§ **Data for processing**
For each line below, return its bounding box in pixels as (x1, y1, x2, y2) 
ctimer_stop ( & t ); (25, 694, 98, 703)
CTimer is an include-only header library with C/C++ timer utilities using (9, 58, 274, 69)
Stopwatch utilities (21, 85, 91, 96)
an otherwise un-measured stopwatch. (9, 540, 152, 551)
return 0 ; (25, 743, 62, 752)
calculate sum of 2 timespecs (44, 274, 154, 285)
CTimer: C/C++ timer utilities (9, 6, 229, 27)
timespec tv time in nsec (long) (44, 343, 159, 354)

...

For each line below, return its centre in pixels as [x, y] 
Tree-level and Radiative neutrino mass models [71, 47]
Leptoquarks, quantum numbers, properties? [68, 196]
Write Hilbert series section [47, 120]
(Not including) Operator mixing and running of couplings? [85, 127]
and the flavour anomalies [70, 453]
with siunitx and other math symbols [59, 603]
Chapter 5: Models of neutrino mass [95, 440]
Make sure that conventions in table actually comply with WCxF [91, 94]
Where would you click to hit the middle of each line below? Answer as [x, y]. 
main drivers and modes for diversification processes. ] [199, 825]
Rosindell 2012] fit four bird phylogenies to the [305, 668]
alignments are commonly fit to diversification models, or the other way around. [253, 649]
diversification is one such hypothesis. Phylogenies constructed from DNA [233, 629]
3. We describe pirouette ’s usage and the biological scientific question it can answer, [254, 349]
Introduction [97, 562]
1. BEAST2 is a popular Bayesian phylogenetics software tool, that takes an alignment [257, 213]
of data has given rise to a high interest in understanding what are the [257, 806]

* * *

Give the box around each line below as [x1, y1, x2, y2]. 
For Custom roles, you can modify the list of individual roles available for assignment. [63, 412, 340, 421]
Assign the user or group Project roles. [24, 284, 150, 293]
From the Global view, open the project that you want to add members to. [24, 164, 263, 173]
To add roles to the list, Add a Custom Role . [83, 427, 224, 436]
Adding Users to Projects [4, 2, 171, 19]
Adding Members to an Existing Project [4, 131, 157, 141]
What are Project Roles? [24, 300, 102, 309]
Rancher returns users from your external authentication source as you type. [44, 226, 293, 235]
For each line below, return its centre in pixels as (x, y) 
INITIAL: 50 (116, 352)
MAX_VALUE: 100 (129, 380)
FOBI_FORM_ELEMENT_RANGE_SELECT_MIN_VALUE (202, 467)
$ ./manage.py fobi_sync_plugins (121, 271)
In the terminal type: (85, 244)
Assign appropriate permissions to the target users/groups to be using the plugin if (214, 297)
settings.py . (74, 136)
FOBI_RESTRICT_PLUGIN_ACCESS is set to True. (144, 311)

§ **What the exercise asks**
Starting at the line above that holds "(Not including) Operator" and ending at the line that holds "Rosindell 2012] fit", transcribe each line exactly and include no other lines.

§ **Output for this exercise**
(Not including) Operator mixing and running of couplings? [85, 127]
and the flavour anomalies [70, 453]
with siunitx and other math symbols [59, 603]
Chapter 5: Models of neutrino mass [95, 440]
Make sure that conventions in table actually comply with WCxF [91, 94]
Where would you click to hit the middle of each line below? Answer as [x, y]. 
main drivers and modes for diversification processes. ] [199, 825]
Rosindell 2012] fit four bird phylogenies to the [305, 668]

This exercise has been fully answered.